Exatamente, ele é como dito na entrevista que está na Internet: “Sérgio Amaral é um ceramista genuinamente português, que tem vindo a conquistar um lugar único no contexto da cerâmica de sua terra natal, cruzando, com as suas figuras antropomórficas – os matarrachos – os campos da plástica popular e da estética contemporânea. Nascido em 1959, em Mangualde, é ele que, por um certo acaso, contacta, na década de 1980, com a produção de olarias de Molelos, onde se mantinha à época alguns processos de fabrico primitivos. Passa a frequentar a oficina para aprender as técnicas de produção, começando rapidamente a criar as suas próprias peças. O contacto com o Mestre Zé Maria, de Ribolhos, será fundamental na sua decisão de se dedicar exclusivamente ao figurado.” (https://www.artepopularportuguesa.org/sergio-amaral/)

Desde então, com os matarrachos – construídos através de técnicas distintas, que Sérgio Amaral faz questão de continuamente pesquisar e aprender – tais peças constituem o centro da sua produção. Nos últimos anos, ele tem se dedicado a tornar o seu ateliê, em Mangualde, num espaço de partilha e aprendizagem, realizando cursos, workshops e eventos em torno da atividade de olaria.


Como um mestre nessa arte tridimensional da modelagem do barro, Sérgio Amaral também é um profundo conhecedor das riquezas da arqueologia em Portugal. Revirando a terra, ele é uma espécie de arqueólogo, que, na terra cavada, encontra traços de civilizações muito antigas. Continua sempre cavando! Sempre cavando, amassando e misturando e queimando o barro.
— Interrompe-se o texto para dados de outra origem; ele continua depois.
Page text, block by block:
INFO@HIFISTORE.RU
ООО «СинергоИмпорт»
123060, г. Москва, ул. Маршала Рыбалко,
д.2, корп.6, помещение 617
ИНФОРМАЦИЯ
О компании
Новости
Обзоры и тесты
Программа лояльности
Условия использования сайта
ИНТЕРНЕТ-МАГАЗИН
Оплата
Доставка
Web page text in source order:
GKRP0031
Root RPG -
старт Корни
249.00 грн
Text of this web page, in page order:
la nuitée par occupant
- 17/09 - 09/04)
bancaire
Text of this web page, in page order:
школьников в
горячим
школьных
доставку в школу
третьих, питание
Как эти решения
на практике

Muitas vezes, são simples vestígios; coisas de pouca importância aos olhos não treinados.

Talvez tenha sido exatamente por essa razão, que fomos conhecer, pelas mãos dele, sítios arqueológicos maravilhosos naquelas terras lusitanas. Por vezes, apenas pequenos sítios que afloram no solo ou são escavados logo abaixo dos pés; são locais onde talvez restem pedaços de ossos, alguns vestígios milenares de fogueiras ou de madeiras chamuscadas carcomidas por insetos. Os achados são muito frágeis ao simples toque; terminam danificados, outras vezes basta, para tanto dano, um simples contato com o ar e a luz solar. Finalmente, sendo depurados aqueles vestígios, alguns cacos de cerâmica emergem, revelando o estágio de civilização dos serem humanos que fabricavam aqueles objetos utilitários domésticos. Em determinados casos, pequenas figuras revelam, pela estatuária e pela pintura de relevos pictóricos, as condições da religiosidade ou das práticas de caça e de guerra, além de outros elementos cotidianos daqueles habitantes primitivos.
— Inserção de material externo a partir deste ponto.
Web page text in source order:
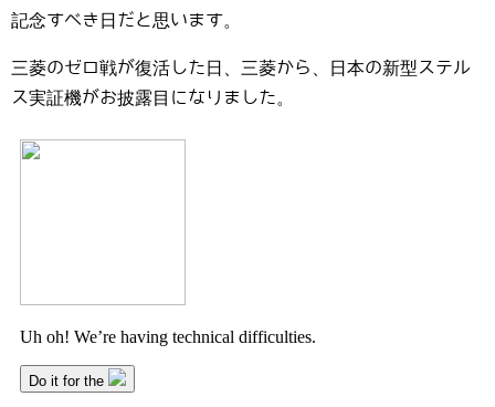
記念すべき日だと思います。
三菱のゼロ戦が復活した日、三菱から、日本の新型ステル
ス実証機がお披露目になりました。

Foi com a orientação do amigo Sérgio que pudemos conhecer, um pouco, da fenomenal riqueza arqueológica de Portugal. Iniciamos visitando o monumento megalítico Anta da Cunha Baixa; fomos ver vestígios de antiga estrada Romana; depois, o sítio arqueológico da Quinta da Raposeira; e terminamos nas ruínas das Termas Romanas de Conímbriga.

        

Mas sempre voltamos a Mangualde, onde o nosso cicerone nos acolheu diversas vezes. No aconchego do belíssimo ateliê Casa dos Matarrachos, pudemos perceber o amor como Sérgio Amaral empreende seu trabalho diário, para produzir aquela cerâmica fantástica, dentro de fornos que ele próprio constrói, com a maestria das mais antigas tradições da olaria, e operando com técnicas milenares. No ano de 2011, em Mangualde, o Ateliê Casa dos Matarrachos, contando com o apoio das autoridades municipais e presença de importantes artistas, ele patrocinou o lançamento do livro/catálogo de arte naïf, Ingenuidade Consciente, autoria de Rocha Maia.

 
Na imagem, Rocha Maia, durante lançamento do livro/catálogo- 2011, em Mangualde.

Nas oportunidades que tivemos de conviver, com Sérgio Amaral, ainda que por apenas alguns dias, pudemos testemunhar a importância e o carinho, com que ele exerce dignamente as suas funções como artista e como educador, recebendo, anualmente, centenas de alunos das escolas locais. Trata-se de atividade de grande relevância, para a formação cultural de gerações futuras, promovendo, desde tenra idade, a oportunidade de aprender a valorizar essa arte tão antiga de transformação do pó no barro, queimado em altas temperaturas, resultando finalmente em arte.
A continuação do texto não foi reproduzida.